As soon as I stop celebrating, Will gets ready. I notice the small details about him: his concentrated stare, how he bites his lower lip, how he places one foot in front of the other, how smoothly he tosses…

And how he misses three times.

He shrugs off the loss and tells me to pick a stuffed animal.

I choose an ugly dog because I know no child in their right mind would take it home and I feel bad thinking how long it must have been sitting on the shelf.

We walk deeper into the fairground, past stalls with claw machines, cans you’re supposed to knock over, basketball hoops, and that thing you hit with the sledgehammer to show how strong you are.

It’s wonderful.

It smells like fried food and cotton candy; the lights are glowing and blinking all around. I stop at the stalls selling T-shirts, preserves, and handmade jewelry.

It’s dark and starry overhead when we decide to eat something.

“You want a burger, a hot dog, or a sandwich?”

“I’d vote for a burger,” I respond.

“Birthday girl picks.”

We get in line and order two with extra cheese and pickles. We find a little green area behind a stall selling homemade beer and sit there on the ground. The horror house is close by, and you can hear the kids going inside and screaming and laughing.

“Well, you lost, Greta, so now you have to tell me what you’re thinking.”

“Are you sure? It’s not interesting.”

“It doesn’t matter. I won. I’m not just going to let you off the hook.”

I eat a french fry before responding. “I was thinking about what the perfect crime would be.”

“What?”

“Yeah. I mean, I was looking at the house of horrors over there, and I thought, imagine someone decided to commit a murder and hide the body in there along with the decorations. How creepy. And that led to me wondering whether the perfect crime really exists. You know how many people in history must have killed someone and gotten away with it? Imagine what it must be like, living with the burden of what you’ve done but also the fear that someone will catch you. ”

Will shakes his head, amused. “You’re taking away my appetite.”

“I asked if you were sure!”

“I won two rounds, so I get to ask you one more time. But I’ll wait and give it time to marinate,” he says, then bites into his burger and chews pensively. “Anyhow, the perfect crime would have to be on the high seas, far from the coast. The fish eat the body, the water takes care of the rest.”

“Not bad, Tucker.”

We chat awhile more, finish our dinner, and stand up, going to buy cotton candy to eat as we stroll. We stop in front of a house of mirrors and look at our twisted reflections. I bring my hands up to the wig.

“I feel like the girl in Lost in Translation.”

“Wasn’t her hair pink?”

“Yeah. Have you seen it?”

Will grins and says, “‘Let’s never come here again because there’s no way it will be this much fun.’”

I answer, my nerves on edge, with another quote from the film: “‘Everyone wants to be found.’”

His eyes are intense as I pull off a puff of cotton candy, stuff it in my mouth, and wait for it to melt. Then I look at the lights spinning farther off.

“Should we hop on the Ferris wheel?”

Will nods. He’s pensive as we buy our tickets and wait for our turn. We get in one of the compartments and he tests the safety rail twice. Then he takes off his wig, drops it in the seat, and shakes his dark hair.

“I need a break,” he says.

“I’m surprised you lasted this long, Rapunzel.”

The wheel starts moving.

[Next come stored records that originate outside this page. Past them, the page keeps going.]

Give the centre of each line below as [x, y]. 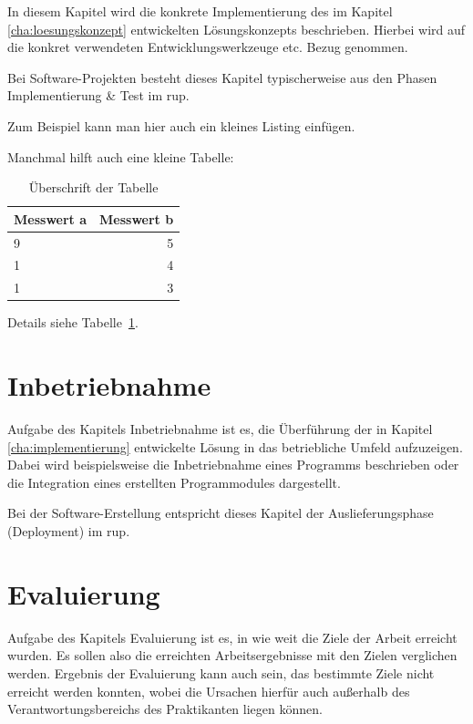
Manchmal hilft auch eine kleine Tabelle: [121, 156]
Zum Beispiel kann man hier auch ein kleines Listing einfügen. [181, 125]
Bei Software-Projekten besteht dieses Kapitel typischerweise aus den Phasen [222, 77]
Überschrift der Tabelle [93, 187]
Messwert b [137, 218]
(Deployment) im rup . [69, 531]
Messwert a [51, 218]
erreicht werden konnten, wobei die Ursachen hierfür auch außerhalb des [209, 691]
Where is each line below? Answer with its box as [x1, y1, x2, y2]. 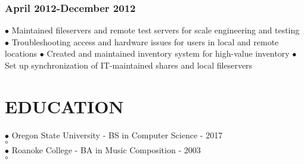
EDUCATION [5, 94, 124, 118]
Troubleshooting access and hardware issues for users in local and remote [11, 35, 279, 48]
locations [5, 47, 38, 60]
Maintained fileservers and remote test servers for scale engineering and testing [11, 24, 300, 36]
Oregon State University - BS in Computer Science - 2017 [11, 128, 223, 141]
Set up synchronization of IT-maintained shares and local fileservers [5, 59, 253, 71]
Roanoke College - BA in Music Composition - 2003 [11, 144, 201, 156]
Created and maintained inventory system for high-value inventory [46, 47, 290, 60]
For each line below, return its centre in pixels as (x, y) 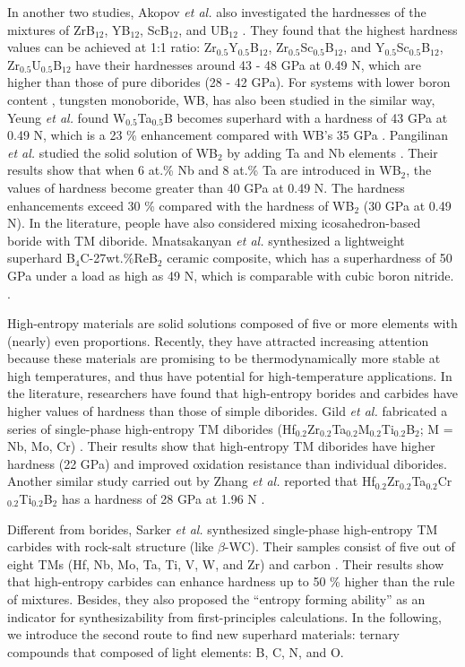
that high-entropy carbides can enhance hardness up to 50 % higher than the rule (231, 581)
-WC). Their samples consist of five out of (340, 546)
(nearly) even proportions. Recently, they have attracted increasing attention (218, 340)
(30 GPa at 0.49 (407, 205)
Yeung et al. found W (67, 117)
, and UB (204, 29)
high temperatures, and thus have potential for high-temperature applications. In (230, 375)
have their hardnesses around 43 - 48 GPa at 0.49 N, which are (248, 64)
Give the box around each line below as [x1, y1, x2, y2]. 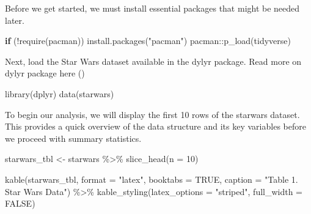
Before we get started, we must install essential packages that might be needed [5, 2, 300, 14]
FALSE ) [5, 197, 35, 210]
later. [5, 13, 24, 26]
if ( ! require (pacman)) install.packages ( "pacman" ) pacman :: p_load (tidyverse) [5, 34, 291, 47]
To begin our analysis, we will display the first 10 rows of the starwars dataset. [5, 108, 300, 120]
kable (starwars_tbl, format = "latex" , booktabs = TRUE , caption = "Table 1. [5, 172, 298, 185]
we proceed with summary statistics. [5, 131, 142, 144]
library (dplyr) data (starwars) [5, 87, 114, 100]
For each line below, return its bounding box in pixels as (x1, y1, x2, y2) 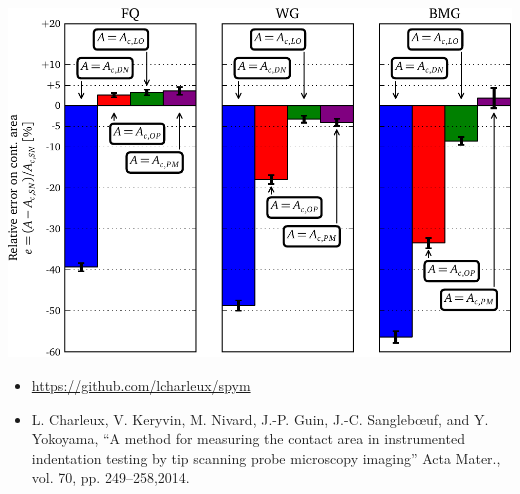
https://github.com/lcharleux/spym (31, 374, 251, 395)
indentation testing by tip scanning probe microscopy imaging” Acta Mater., (31, 447, 501, 468)
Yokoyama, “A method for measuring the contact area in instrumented (31, 428, 465, 449)
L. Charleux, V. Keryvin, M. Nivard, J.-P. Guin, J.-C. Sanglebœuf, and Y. (31, 408, 489, 429)
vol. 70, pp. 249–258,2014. (31, 467, 190, 488)
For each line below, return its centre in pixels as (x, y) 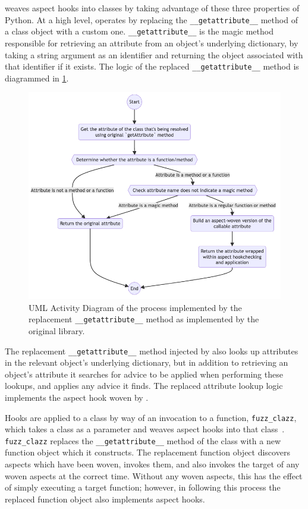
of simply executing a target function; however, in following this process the (143, 487)
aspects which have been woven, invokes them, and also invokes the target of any (152, 464)
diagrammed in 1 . (37, 78)
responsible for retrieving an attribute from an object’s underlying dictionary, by (152, 43)
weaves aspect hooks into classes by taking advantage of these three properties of (152, 8)
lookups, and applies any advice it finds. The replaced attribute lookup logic (144, 386)
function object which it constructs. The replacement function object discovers (147, 452)
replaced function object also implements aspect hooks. (105, 499)
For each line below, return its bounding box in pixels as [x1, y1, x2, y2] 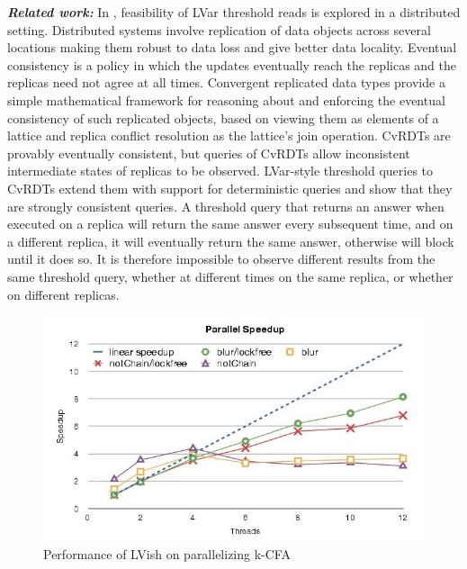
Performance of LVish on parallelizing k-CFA [43, 545, 291, 564]
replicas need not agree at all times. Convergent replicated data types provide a [7, 73, 445, 92]
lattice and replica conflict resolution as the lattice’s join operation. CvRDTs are [7, 126, 451, 145]
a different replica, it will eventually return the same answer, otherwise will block [7, 231, 454, 250]
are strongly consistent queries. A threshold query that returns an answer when [7, 196, 445, 215]
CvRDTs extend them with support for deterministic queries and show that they [7, 178, 453, 197]
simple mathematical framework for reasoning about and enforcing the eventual [7, 90, 445, 109]
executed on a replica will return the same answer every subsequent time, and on [7, 214, 454, 233]
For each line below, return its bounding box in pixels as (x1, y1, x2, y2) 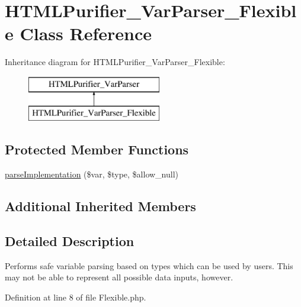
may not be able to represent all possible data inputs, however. (5, 271, 233, 283)
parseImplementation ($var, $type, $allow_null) (5, 168, 179, 180)
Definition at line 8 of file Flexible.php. (5, 291, 146, 303)
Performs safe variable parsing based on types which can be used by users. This (5, 259, 293, 272)
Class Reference (20, 21, 152, 46)
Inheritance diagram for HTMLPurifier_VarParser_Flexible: (5, 56, 225, 68)
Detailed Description (5, 232, 135, 250)
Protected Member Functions (5, 140, 189, 159)
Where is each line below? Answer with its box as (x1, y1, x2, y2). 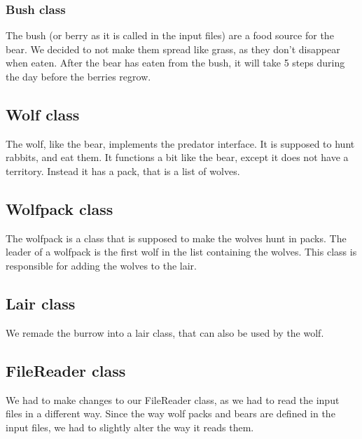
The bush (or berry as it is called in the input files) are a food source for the (6, 28, 334, 43)
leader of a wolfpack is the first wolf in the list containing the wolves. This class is (6, 244, 357, 259)
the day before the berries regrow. (6, 69, 151, 83)
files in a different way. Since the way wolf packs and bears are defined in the (6, 406, 335, 421)
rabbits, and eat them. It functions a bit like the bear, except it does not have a (6, 150, 349, 165)
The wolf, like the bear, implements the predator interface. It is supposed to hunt (6, 136, 355, 151)
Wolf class (6, 103, 80, 125)
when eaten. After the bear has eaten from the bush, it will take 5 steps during (6, 55, 345, 70)
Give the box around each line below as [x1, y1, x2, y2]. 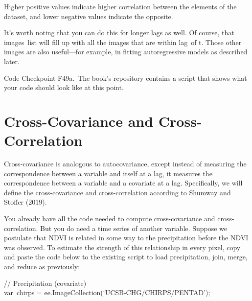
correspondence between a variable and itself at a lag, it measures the [4, 168, 212, 178]
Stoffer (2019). [4, 197, 47, 207]
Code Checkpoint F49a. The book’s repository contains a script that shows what [4, 72, 247, 83]
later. [4, 56, 20, 66]
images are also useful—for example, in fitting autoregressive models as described [4, 46, 248, 57]
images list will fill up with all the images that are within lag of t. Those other [4, 37, 242, 47]
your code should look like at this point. [4, 82, 124, 93]
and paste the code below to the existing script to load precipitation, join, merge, [4, 252, 248, 262]
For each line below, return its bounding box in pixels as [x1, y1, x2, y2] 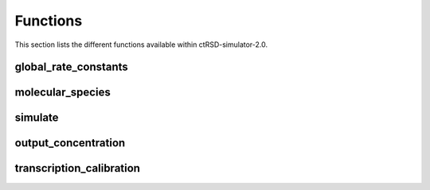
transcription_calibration [14, 161, 141, 175]
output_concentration [14, 136, 126, 150]
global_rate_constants [14, 60, 129, 74]
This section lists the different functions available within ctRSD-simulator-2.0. [14, 40, 268, 49]
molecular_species [14, 86, 111, 99]
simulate [14, 111, 59, 125]
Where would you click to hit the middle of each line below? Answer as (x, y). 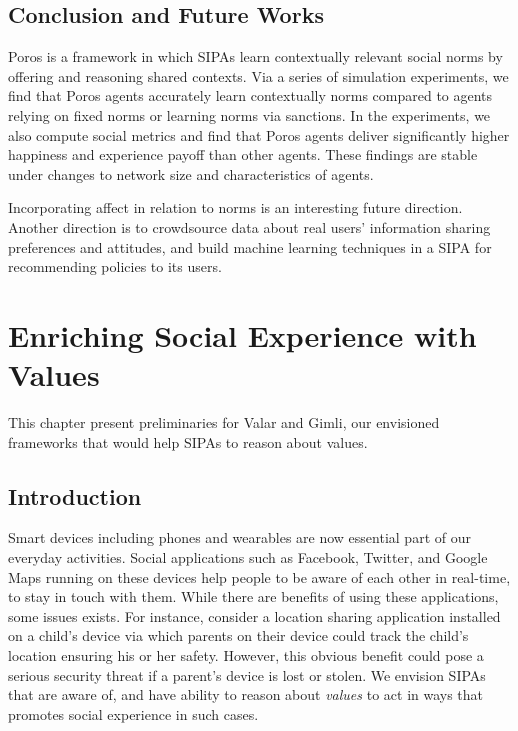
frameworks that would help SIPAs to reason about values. (188, 441)
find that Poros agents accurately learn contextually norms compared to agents (250, 95)
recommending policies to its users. (115, 266)
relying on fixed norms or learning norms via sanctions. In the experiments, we (249, 114)
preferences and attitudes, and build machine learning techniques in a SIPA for (250, 246)
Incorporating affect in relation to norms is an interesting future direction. (235, 207)
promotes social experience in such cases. (133, 713)
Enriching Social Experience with (242, 334)
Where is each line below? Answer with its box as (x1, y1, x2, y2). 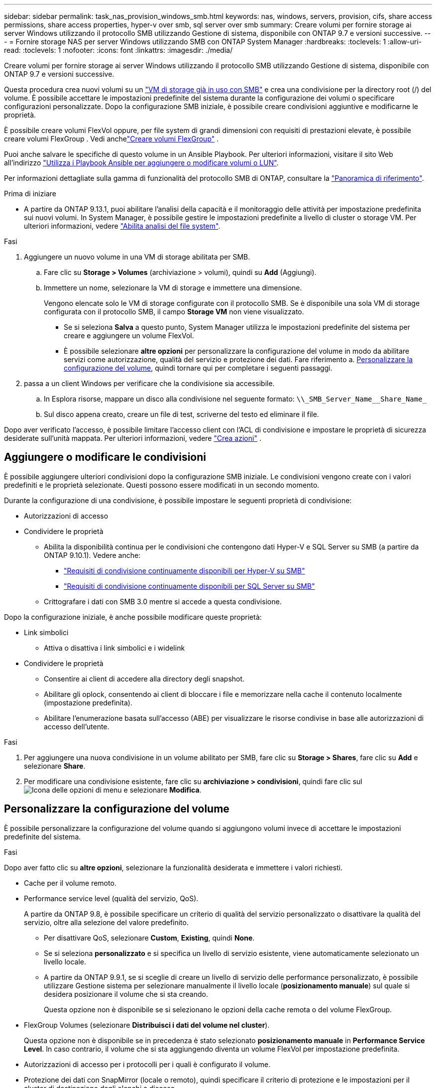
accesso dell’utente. (44, 722, 109, 731)
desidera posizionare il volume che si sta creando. (44, 989, 208, 998)
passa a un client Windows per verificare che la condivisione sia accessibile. (24, 379, 275, 388)
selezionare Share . (24, 761, 86, 770)
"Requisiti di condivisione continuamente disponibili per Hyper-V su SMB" (64, 566, 305, 575)
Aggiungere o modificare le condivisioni (4, 451, 206, 464)
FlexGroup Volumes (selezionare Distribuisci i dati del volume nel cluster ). (24, 1020, 270, 1029)
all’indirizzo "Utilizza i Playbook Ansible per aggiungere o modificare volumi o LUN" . (4, 158, 279, 167)

It’s not big, and the compartments are open, and the night air clears my head.

As we rise, I feel fully aware for once of how fortunate I am to be here, now, alive.

But as we descend, I think about death. I guess life and death are part of the same thing.

They’re opposites, but they need each other.

“I’m going to go ahead and go for it, I think,” Will says softly, “because I want to know what you’re thinking right now.”

“It’s your last freebie.”

“I know.”

I try to smile, but it doesn’t work. We rise slowly to the sound of grating music, and I observe the immensity around me, the roofs of the nearby city, the dark fields on the other end, the fairground below, full of visitors thinking things I can’t even imagine.

I ignore it all and turn to Will.

“It’s weird for me to realize when I look at someone that they’ll die one day, and the same goes for you.

We don’t know how or, more importantly, when.

It bugs me out to think that if we had a stopwatch and could count down our days and I realized mine were almost over, I wouldn’t know what to do with my last hours or who to spend them with. ”

He waits to respond as we turn in circles under the starry sky. “If it’s any consolation to you, I don’t know what I’d do, either.”

“It is. Even if it’s sad.”

“Yeah, it is.”

“People have so many plans…” I bite my lip and look at him.

His eyes are on me and me alone, as though the rest of the world didn’t exist. “There are people who know from the time they’re little what they want to do.

At thirty they’ll have kids and at forty they’ll buy a second home and at fifty…

You know what I mean. Me, if someone asked me whether I’ll want fish or pasta tomorrow, I’d have trouble deciding.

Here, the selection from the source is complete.